Simmons is sympathetic to this criticism. “We probably didn’t think enough about the connotations of the word ‘hacking,’ which implies intentions,” he says. “It sounds worse than we wanted it to.” He and his colleagues have been very explicit that p-hacking isn’t necessarily a nefarious endeavor, but rather a human one, and one that they themselves had been guilty of. At its core, p-hacking is really about confirmation bias—the human tendency to seek and preferentially find evidence that confirms what we’d like to believe, while turning a blind eye to things that might contradict our preferred truths.

The “hacking” part makes it sound like some sort of immoral behavior, and that’s not helpful, Simmons says. “People in power don’t understand the inevitability of p-hacking in the absence of safeguards against it. They think p-hacking is something that evil people do. And since we’re not evil, we don’t have to worry about it.” But Simmons says that p-hacking is a human default: “It’s something that every single person will do, that I continue to do when I don’t preregister my studies.” Without safeguards in place, he notes, it’s almost impossible to avoid.

Still, there’s something indisputably appealing about the term p-hacking. “You can’t say that someone got their data and garden-of-forking-pathed it,” Nelson adds. “We wanted to make it into a single action term.”

Subscribe to WIRED and stay smart with more of your favorite Ideas writers.

The genesis of the term p-hacking made it easier to talk about this phenomenon across fields by harkening to the fact that this was a behavior—something researchers were actually doing in their work. Even though it was developed by psychologists, the term p-hacking was soon being used by people talking about medicine, nutrition, biology or genetics, Nelson says. “Each of these fields have their own version, and they were like, great. Now we have a term to describe whatever is our version of semilegitimate statistical practices.”
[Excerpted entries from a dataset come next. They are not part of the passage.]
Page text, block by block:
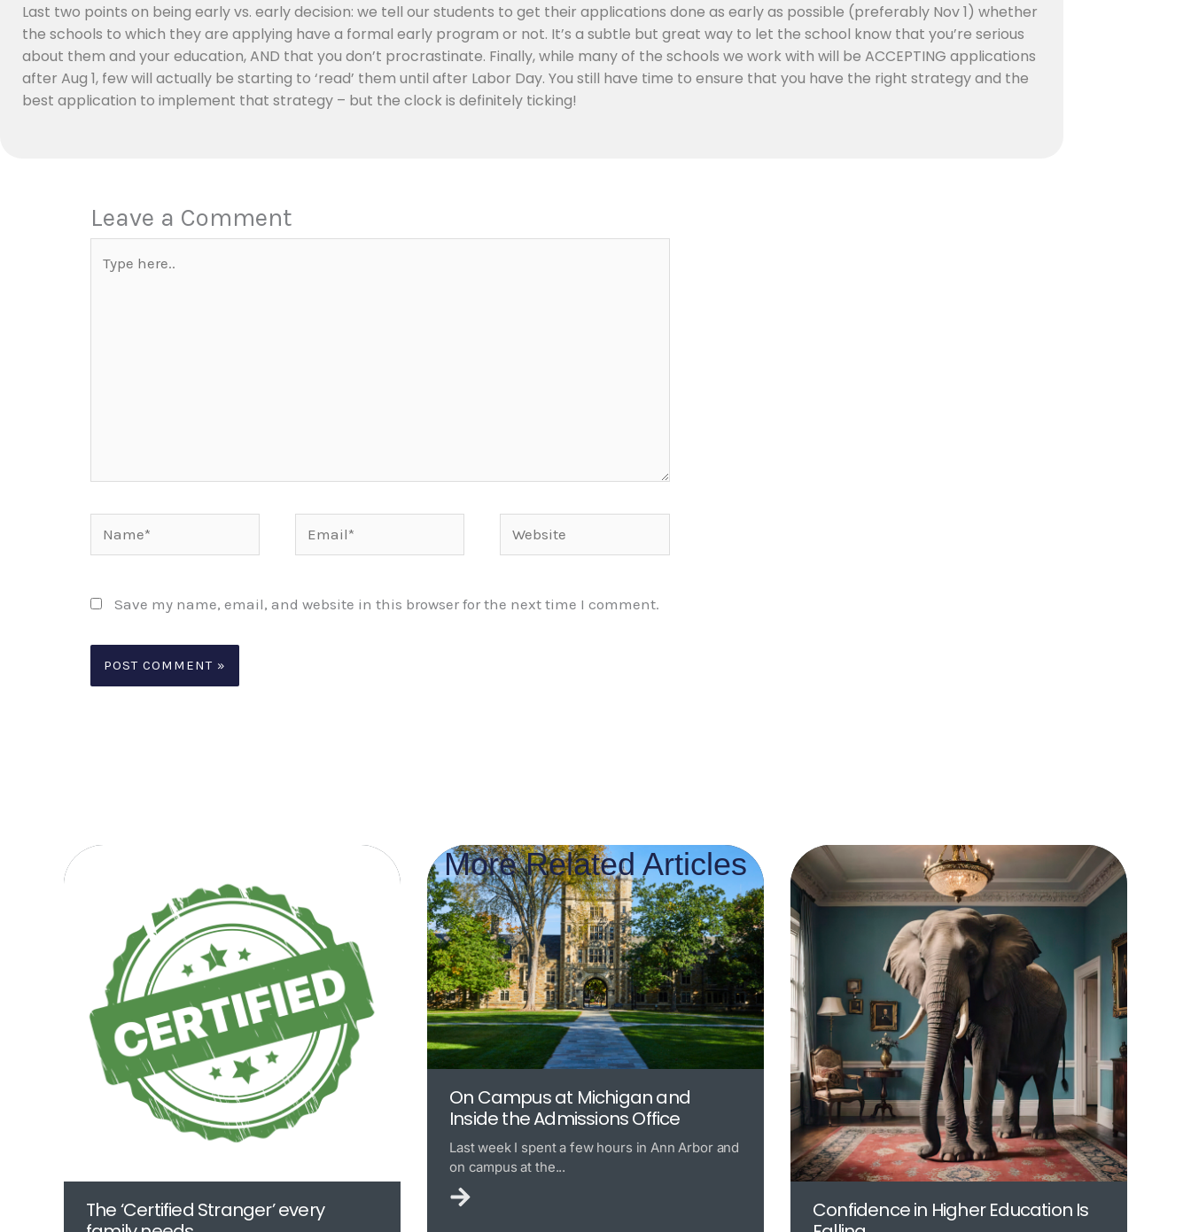
Last two points on being early vs. early decision: we tell our students to get their applications done as early as possible (preferably Nov 1) whether
the schools to which they are applying have a formal early program or not. It’s a subtle but great way to let the school know that you’re serious
about them and your education, AND that you don’t procrastinate. Finally, while many of the schools we work with will be ACCEPTING applications
after Aug 1, few will actually be starting to ‘read’ them until after Labor Day. You still have time to ensure that you have the right strategy and the
best application to implement that strategy – but the clock is definitely ticking!
Leave a Comment
here..
Email* Website
Save my name, email, and website in this browser for the next time I comment.
More Related Articles
The ‘Certified Stranger’ every
On Campus at Michigan and
Inside the Admissions Office
Last week I spent a few hours in Ann Arbor and
on campus at the...
Confidence in Higher Education Is
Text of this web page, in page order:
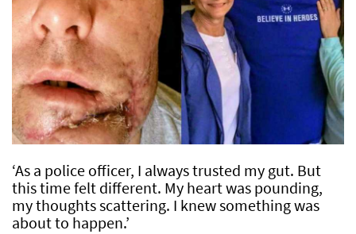
‘As a police officer, I always trusted my gut. But
this time felt different. My heart was pounding,
my thoughts scattering. I knew something was
about to happen.’
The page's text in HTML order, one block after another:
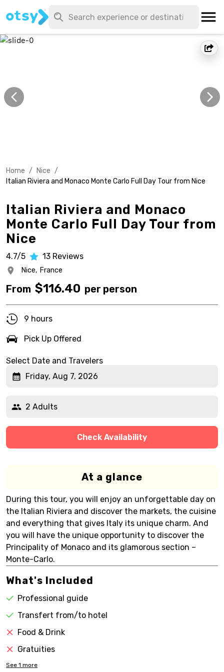
Home / Nice /
Italian Riviera and Monaco Monte Carlo Full Day Tour from Nice
Italian Riviera and Monaco
Monte Carlo Full Day Tour from
Nice
4.7/5 13 Reviews
Nice, France
From $116.40 per person
9 hours
Pick Up Offered
Select Date and Travelers
Friday, Aug 7, 2026
2 Adults
Check Availability
At a glance
During this tour, you will enjoy an unforgettable day on
the Italian Riviera and discover the markets, the cuisine
and everything that gives Italy its unique charm. And
you will have the unique opportunity to discover the
Principality of Monaco and its glamorous section –
Monte-Carlo.
What's Included
Professional guide
Transfert from/to hotel
Food & Drink
Gratuities
See 1 more

The fact that p-hacking has now spread out of science and into pop culture could indicate a watershed moment in the public understanding of science, and a growing awareness that studies can’t always be taken at face value. But it’s hard to know exactly how the term is being understood at large.

It’s even possible that the popularization of p-hacking has turned the scientific process into a caricature of itself, reinforcing harmful ideas about the scientific method. “I would hate for the concept of p-hacking boiled down to something like ‘you can make statistics say anything you want’ or, worse, that ‘scientists are liars,’” says Nuzzo, the science writer. “Because neither of those things is true.”

In a perfect world, the wider public would understand that p-hacking refers not to some lousy tendency or lazy habit particular to researchers, but one that’s present everywhere. We all p-hack, to some extent, every time we set out to understand the evidence in the world around us. If there’s a takeaway here, it’s that science is hard—and sometimes our human foibles make it even harder.